Mark went to dialysis the next morning and right after that he had the next biopsy and procedure a biopsy of the kidney. He didn’t look awesome after all of that and he didn’t feel good. Kidney biopsies come with more risks such as bleeding and so he wasn’t on heparin for 24 hours after that and he had to lay low for a few hours. They would watch him closely for bleeding and take labs more often. We were hoping for biopsy results as early as the next night or as late as the following Tuesday. Kidney biopsies are not read there but sent out to a lab in Arkansas. They explained that the first biopsy was inconclusive because the tissue they grabbed was dead. This seem to rule out that Lymphoma theory.

He had dialysis again the next morning and it made him sick and he also threw up when he returned to the room. The harse motion of vomiting may have caused his back to be “thrown out” and he was in alot of pain distinctly in one area. It was like one of those shows where the middle aged man throws his back out doing something silly. It was very painful. He was becoming more swollen in the abdomen and it was moving into his back. He is now up to 187 which is 15 pounds heavier than his normal and he wasn’t eating food.

On Sunday he felt better (and we had gotten our own room for 2 nights). It’s been two days since the biopsy and now he was urinating alot of blood. No one really seemed concerned but after bringing it to the attention of a couple nurses and a couple doctors..someone finally addressed it. Nephrology said it could the added IV fluids and that he is off Heparin but that didn’t make a ton of sense to me. They did another CT and were going to watch his urine closely and compare to see if it got lighter or changed. He was urinating small and later, large, clots. We were told biopsy results should be there the next day (Monday).

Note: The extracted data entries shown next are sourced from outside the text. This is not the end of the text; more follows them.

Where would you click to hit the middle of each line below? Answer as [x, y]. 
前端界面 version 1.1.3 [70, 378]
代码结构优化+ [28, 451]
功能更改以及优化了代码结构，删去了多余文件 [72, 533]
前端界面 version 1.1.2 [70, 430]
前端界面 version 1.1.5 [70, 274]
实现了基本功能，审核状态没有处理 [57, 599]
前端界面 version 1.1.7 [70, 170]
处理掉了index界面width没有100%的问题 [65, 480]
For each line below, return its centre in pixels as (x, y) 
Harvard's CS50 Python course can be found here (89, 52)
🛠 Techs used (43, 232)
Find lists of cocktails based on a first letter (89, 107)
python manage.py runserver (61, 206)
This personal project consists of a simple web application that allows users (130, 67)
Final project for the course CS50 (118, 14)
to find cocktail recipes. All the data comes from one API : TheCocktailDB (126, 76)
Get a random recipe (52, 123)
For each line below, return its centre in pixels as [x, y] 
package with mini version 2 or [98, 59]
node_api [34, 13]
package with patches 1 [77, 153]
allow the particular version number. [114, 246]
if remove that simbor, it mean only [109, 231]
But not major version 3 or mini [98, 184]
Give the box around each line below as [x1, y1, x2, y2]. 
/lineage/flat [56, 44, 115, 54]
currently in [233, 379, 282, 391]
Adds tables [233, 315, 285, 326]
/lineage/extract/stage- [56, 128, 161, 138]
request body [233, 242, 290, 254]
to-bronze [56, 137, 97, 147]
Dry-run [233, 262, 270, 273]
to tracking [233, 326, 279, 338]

They explained how the Heparin needs to register 37-52 and that he was high (I think) and so they just and take away until they hit that perfect spot.

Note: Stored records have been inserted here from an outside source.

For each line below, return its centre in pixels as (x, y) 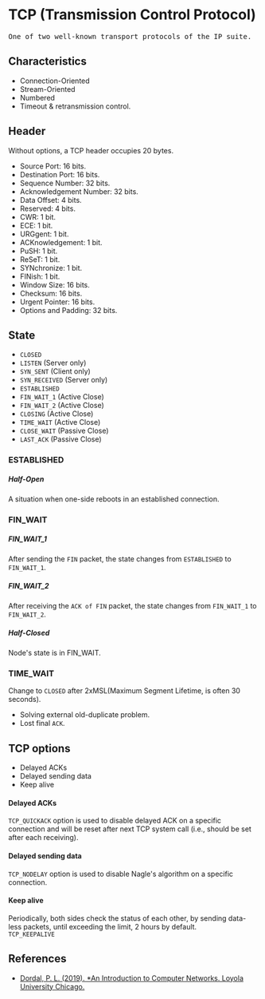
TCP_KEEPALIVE (32, 934)
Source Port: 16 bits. (53, 166)
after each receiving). (43, 838)
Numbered (37, 97)
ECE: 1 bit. (36, 225)
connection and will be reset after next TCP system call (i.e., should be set (130, 829)
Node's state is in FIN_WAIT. (55, 653)
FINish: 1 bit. (40, 276)
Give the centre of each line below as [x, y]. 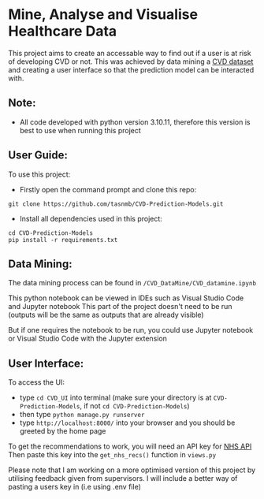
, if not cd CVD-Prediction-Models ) [135, 406]
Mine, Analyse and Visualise [103, 15]
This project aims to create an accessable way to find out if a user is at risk [130, 53]
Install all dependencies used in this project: [91, 218]
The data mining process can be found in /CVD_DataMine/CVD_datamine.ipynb [132, 283]
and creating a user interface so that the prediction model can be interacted [131, 69]
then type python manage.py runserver [82, 415]
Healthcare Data [63, 31]
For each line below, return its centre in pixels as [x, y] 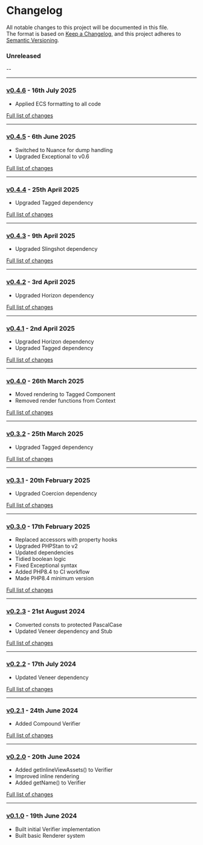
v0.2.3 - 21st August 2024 [46, 611]
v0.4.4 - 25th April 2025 [43, 190]
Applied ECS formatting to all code [58, 104]
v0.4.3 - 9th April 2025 [41, 236]
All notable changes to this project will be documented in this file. [88, 27]
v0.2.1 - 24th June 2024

His back still hurt crazy bad.

Tuesday they said the preliminary biopsy results indicated cancer of the kidney but they needed send it off to IU and Mayo (and maybe other places)for additional testing to detect exactly what kind of cancer it is and its genetic makeup so it can be treated. That night Dr Campbell from Oncology came in and explained cancer to us…and I explained that in one of my first blogs. So that might bring us all up to speed.

We were moved to the apocolypse wing where it was nice and quiet to rest and he was taken off IVs to oral meds and we waited for results until we were released on Monday the 30th. (we are still waitng results)

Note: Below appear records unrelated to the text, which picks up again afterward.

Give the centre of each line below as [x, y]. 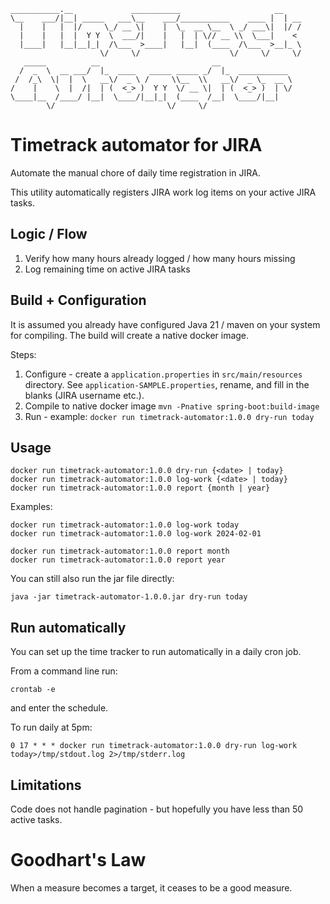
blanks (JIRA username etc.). [84, 395]
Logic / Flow [49, 234]
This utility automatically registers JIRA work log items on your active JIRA [163, 192]
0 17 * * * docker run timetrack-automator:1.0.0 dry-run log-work [154, 746]
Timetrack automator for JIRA [136, 145]
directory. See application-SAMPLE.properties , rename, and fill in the [167, 384]
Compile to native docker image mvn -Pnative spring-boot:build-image [172, 406]
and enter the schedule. [59, 708]

Today is the 4th of September.

I was able to get into our Mayo account to see our upcoming appointments. We have transportation and hotel for a week in Rochester NM. One of the first things he will get is an MRI. I looked up that MRIs are more detailed than CT scans and can detect some cancers that are less or not detectable on CT scans. Spectrum did not do an MRI, I am not sure why.

Today many came to help us get some projects done and move some large items up to the Newaygo house where I found more wood cut and stacked and my porched beams on their way to being fully stained and sealed. I knew people were helping but it’s so nice to see it coming together. Its so incredible that people would do all of this for us. I think it’s really hard for Mark to know people are doing all of this and he can’t. He has no energy and small walks take his breath away. I’m very eager to get to Mayo.

Right now we are all sitting in the living room. Cora, Hatcher, Aly, Mark, me and Bucky watching a goofy movie and just doing…nothing. (besides this and some college math and college Bible summary). Its nice. I even think Karson is on his way here. Thanks for following and thanks for praying. Pray that pain does not increase and there are no new health issues before we leave that might detain us. Pray we can keep our ducks in a row for the week while we are apart.